Comment 18 for bug 326718

Revision history for this message
floid (jkanowitz) wrote :

Figures, I sit down to finally debug this and find that glibc 2.9-0ubuntu12 was released yesterday; it contains a patch which appears to... well, at least patch the issue. Lookups, even with apt, appear to be working with this version!

So is the fix appropriate? From the changelog:

glibc (2.9-0ubuntu12) jaunty; urgency=low

  * debian/patches/all/fedora-nss_dns-gethostbyname4-disable.diff: Patch
    from Fedora 2.9-3 to temporarily disable _nss_dns_gethostbyname4_r,
    which caused problems for systems with broken IPv6 connectivity
    (LP: #313218, https://bugzilla.redhat.com/show_bug.cgi?id=459756).

I am having trouble finding this particular .diff - where am I supposed to look? - but assume it is substantially similar to:

http://pasky.or.cz/~pasky/dev/glibc/glibc-2.10-dns-no-gethostbyname4.diff

found via Google.

...so apparently parallel lookups were codified as _nss_dns_gethostbyname4_r. Fair enough.

That version bears the following comment: "This should work in theory, but it turns out that many cheap DSL modems and similar devices have buggy DNS servers - if the AAAA query arrives too quickly after the A query, the server will generate only a single reply with the A query id but returning an error for the AAAA query; we get stuck waiting for the second reply."

This blames "cheap DSL modems and similar devices," but If I understand my own dumps (see: tcpdump_snippet - search race.txt for example) with the "broken" resolver, this was not the case for my configuration: separate queries were issued from the same source port but with different IDs, the nameserver properly responded to both, then for inexplicable reasons the resolver reissued the same queries (reusing the same IDs, but a new source port) a second time, before blindly trying a third set of requests with the search domain appended. Rather than "getting stuck waiting," it rapidly repeated itself.

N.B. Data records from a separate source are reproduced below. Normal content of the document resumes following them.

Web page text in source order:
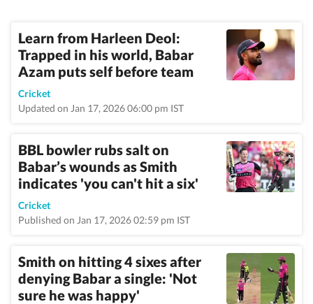
Learn from Harleen Deol:
Trapped in his world, Babar
Azam puts self before team
Cricket
Updated on Jan 17, 2026 06:00 pm IST
BBL bowler rubs salt on
Babar’s wounds as Smith
indicates 'you can't hit a six'
Cricket
Published on Jan 17, 2026 02:59 pm IST
Smith on hitting 4 sixes after
denying Babar a single: 'Not
sure he was happy'
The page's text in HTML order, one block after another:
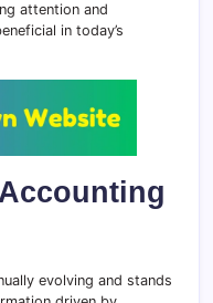
attention and
in today’s
evolving and stands

Clearly something was screwy with the resolver algorithm, rather than the particular DNS server, unless I have overlooked some subtle noncompliance in the responses. If I get a chance, I hope to explore the "_nss_dns_gethostbyname4_r" behavior in greater depth and come to an absolute and reasoned conclusion. :}

To reiterate, though: In the meantime, this patch, reverting to the earlier strategies, does seem to "fix everything."